The Consequences Of Generalizing Transaction-Wide Checks

Having a single fixed transaction-wide check – balance – makes a lot of things easier. We don’t have to come up with a generalized enforcement mechanism but have to just hardcode it in the system. Now that we are considering generalizing it, let’s try to imagine how it could work and answer some questions.

First of all let’s define what has to happen in order for a transaction to be considered valid:

• the rules that facilitate the event log structure must be verified
• every application involved in the transaction must authorize it (kind-enforced checks)
• the custodians of all resources that are being consumed must authorize the transaction ^[1]

So we have three mandatory actors (the system, applications, and resource custodians) and some optional actors (usually other users) involved by the applications.

Who has a say?

Allowing transaction-wide checks enables constraint variability on the transaction-wide level. Note that only applications’ constraints vary across transactions, even though the identity of all actors (except the system) may be different. Therefore applications are the only entities who may affect transaction-wide checks (the users get their variability only if the application enables it but they have agency over what application to interact with).

Depending on the branch, the same application may require different transaction-wide checks. Let’s explore how it would work in more detail.

AnomaClay

Imagine we do have transaction-wide checks that applications can influence based on the function. Let’s design a simple application – we will call it AnomaClay – that allows minting, burning, and transferring resources of the AnomaClay kind. Assuming no requirement for the balance check, we structure it as follows:

• mint and burn do not require balancing but do require external evidence (likely provided by the user) to authorize the transaction
• transfer check requires balance check

And here we have an immediate problem: having mint and transfer in the same transaction imposes confusing constraints on the whole transaction:

• transfer requires a transaction-wide balance check (we don’t want to assume that both resources are in the same action, you will see why below)
• the transaction won’t balance because of the mint included in the same transaction

You might wonder: can we just make the transfer check local - limited to the action that contains the consumed and created resource? The short answer is: not if we want to have intent matching.

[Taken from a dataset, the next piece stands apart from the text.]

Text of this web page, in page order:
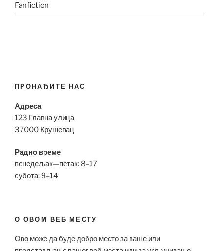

Here is a more complex version of the same transaction that helps to answer this question in more detail:

An example transaction2031×940 55.6 KB

The diagram above describes a transaction that includes:

• two cross-action transfers (simplest intent-matching without IBR),
• a mint,
• a burn,

the last two not directly related to transfers (even though produced by the same entities in this example).

Local balance check wouldn’t enforce the required transfer conditions. We also cannot tie the checks to either consumed or created resources since neither is unique for transfer branch.

Things would work if we had a way to specify the constraints that cover just the relevant portion of the transaction, so not quite transaction-wide. I see a few ways to do that:

• limit the transaction scope. In that case, enforcing checks becomes easy since transaction-wide = relevant, but limiting the scope comes with its downsides, namely, we can only have one function per transaction. This can be limiting in cases the user wants to perform multi-step transaction, e.g., deposit some tokens and transfer them to another person right away^[2]. Limiting the transaction’s scope to a single function prevents these kinds of tricks.
• determine each call’s scope. No more transaction-wide checks, each check has a dedicated scope within the transaction (not necessarily limited to a single action). Functionally this is similar (but orthogonal) to how actions partition the transaction based on the proving unit. To enable this, there must be at least one party that has full view over the scope partition unit in order to be able to create a proof of a partition-wide check (like the solver in the current design is assumed to have access to the balance data to be able to create delta proof)

Elephant in the design

This makes me wonder if this complexity tower is a consequence of the design choices that poorly fit the intended model. Let’s try to state some of the properties we want to have:

• View locality - enable spectrum of viewing modes. Some data can stay local to the user, some data can be revealed to user subsets, some data can be public. As always, it isn’t about prescribing specific policies, it is about having a choice.
• Atomic transaction composability - ability to turn single-branch execution (“Here I invoke the transfer branch of the circuit”) into multi-step programs (Can do transfer and mint and whatever else with other apps and across apps). Relevant questions: intra-transaction liquidity (can we consume freshly created resources from the same transaction?) and ordering-readiness criteria.
• Intent matching - enable entangled multi-user atomic transactions via off-chain coordination. Without intent matching, the entangled state can be produced with multiple separate non-entangled transactions that involve trusted on-chain third parties. Intent matching allows to keep the entanglement and abstract away the coordination component - it can be off- or on-chain.

With that in mind the transaction might be restructured as follows:

1. Single-user, single branch context. Corresponds to a logic proof associated with a single resource consumption/creation. Local.
2. Multi-user, single branch context. Corresponds to the non-existent branch-driven partition of the transaction and enables intent matching. To give an example, consider the cross-action transfers from the diagram above. Each transfer would correspond to one partition which includes two half-actions^[3]
3. Multi-user, multi-branch context. That would be the new transaction. The key reason to have such transactions, besides the practical optimization (amortization of verification costs), is to potentially enable intra-transaction liquidity, which allows us to take even more coordination context off-chain. This covers the atomic transaction composability property.

As always, this creates more questions than answers.

1. Usually done implicitly by computing and revealing the resource nullifier but can be a bit more complex if there is some delegation involved. The complication is usually accounted for in the application logic and is therefore a part of the application branch ↩︎

2. This requires the ability to consume non-globally-committed resources, but who says we cannot enable that as well in our dream RM world? ↩︎

3. Here we might have to state that actions are orthogonal to partitions, define the relationship between actions and partitions, or require that partitions only include full actions, in this case expanding the partition’s scope from a single branch ↩︎